Ronan se gratte la tête.
– A moins que ce soit l’inverse… Peu importe, je suis venu chercher Juliette et je l’emmène sur mon cheval Spoutnik qui est garé devant l’école. D’ailleurs je dois me dépêcher, il est sur un dépose-minute.
Il tend la main vers la petite fille :
– Allez viens !
Juliette se lève, traverse la classe devant le regard ébahi de ses camarades, tire la langue à Tom au passage, puis elle prend la main de Ronan et quitte l’école.
Le cheval de son cousin est un cheval ailé, il prend effectivement toute la place sur le parking et les policiers sont en train de le verbaliser. Ronan arrive à temps et demande gentiment aux policiers de ne pas lui donner de contravention car il n’a pas de compte en banque. Les policiers comprennent alors la situation et les laissent partir.
Juliette monte sur Spoutnik et Ronan se place devant elle. Le cheval déploie ses ailes et prend son envol.

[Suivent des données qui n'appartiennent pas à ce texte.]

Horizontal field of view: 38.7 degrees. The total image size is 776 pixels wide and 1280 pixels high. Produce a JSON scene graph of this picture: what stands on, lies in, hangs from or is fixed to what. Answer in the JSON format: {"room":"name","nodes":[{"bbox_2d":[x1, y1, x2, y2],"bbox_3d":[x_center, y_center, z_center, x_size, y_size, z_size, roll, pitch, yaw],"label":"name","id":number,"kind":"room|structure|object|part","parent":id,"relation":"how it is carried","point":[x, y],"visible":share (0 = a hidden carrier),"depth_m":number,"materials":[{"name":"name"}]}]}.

Ensemble ils passent au-dessus de sa maison, de la forêt, ils croisent quelques avions de ligne, un vol d’oies sauvages et choisissent de se poser dans une jolie clairière.
– Où sommes-nous ? demande Juliette
– Bienvenue chez moi. Nous sommes dans la clairière des licornes. C’est ici que je me repose car habituellement je parcours le monde, au secours des enfants prisonniers des compléments d’objets directs, indirects et des groupes nominaux. Et tu n’imagines pas tous ces enfants qu’il me faut sauver ! D’ailleurs je ne reste que cinq minutes car le petit Timothée est actuellement aux prises avec un terrible complément du nom.

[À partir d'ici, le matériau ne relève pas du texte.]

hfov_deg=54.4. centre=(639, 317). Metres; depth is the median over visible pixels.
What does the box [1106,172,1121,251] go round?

– Ah je comprends… Et que vais-je faire ici ?
– Et bien ce que tu veux.
Juliette réfléchit.
– Je voudrais me faire des amies, beaucoup d’amies… et aller au cinéma et à la piscine avec elles.
– Pas de soucis, j’en parle à la maîtresse des lieux, tu verras elle est adorable.
Arrive alors une dame grande et belle aux longs cheveux blonds, comme Juliette, entourée de petites filles charmantes…
– Je te présente Juliette ma cousine. Nature : fillette. Fonction : amie et future nageuse…
– Bonjour Juliette, dit la femme, je suis Annie. Nature : femme. Fonction : maîtresse de la clairière des Licornes …
Une petite fille s’avance :
– Je suis Sidonie. Nature : fillette. Fonction : amie et …
– Juliette … Juliette …
La maîtresse la secoue doucement.
Juliette est réveillée par les rires de la classe. Elle lève la tête et constate qu’elle s’était endormie.
– Juliette tu n’as pas écouté ce que je viens de dire …
– Euh si, c’est-à-dire …
Elle essaie de se souvenir.
– … la nature de Juliette c’est « fillette » et sa fonction c’est « amie » … dit-elle hésitante.
Toute la classe est hilare.
– Non Juliette, je viens de te demander de me réciter la table de 9.
– Ah … je ne sais pas Madame, euh … c’est mon petit cousin, il avait caché mon cahier de mathématiques dans le panier du chien et du coup, on a mis très longtemps à le retrouver et c’est mon père qui me l’a donné juste avant de partir à l’école.
La maîtresse semble agacée.
– Jeune fille, dit-elle, je ne sais pas ce qu’il se passe chez toi avec tes affaires d’école mais ce qui est sûr, c’est que tu as un incroyable talent pour raconter des histoires. Pour demain, je veux que tu en écrives une pour la classe et tu nous la liras.
– Oui madame.
– Et maintenant essaie de suivre la leçon de calcul.
– Oui madame.
– De toutes façons elle sait même pas compter jusqu’à cinq … dit Tom.
A ce moment Juliette imagine déjà comment le beau cheval de Ronan viendra enlever Tom pendant la récréation pour l’emmener loin, très loin, tout là-haut dans le ciel. Et la fillette réfléchit à la leçon du jour :
Tom disparait de ma vue. Nature de Tom : nom très commun et crapaud visqueux, fonction : sujet idiot. Spoutnik va me débarrasser de Tom. La nature ne change pas mais la fonction oui. Tom, complément d’objet indirect et insignifiant.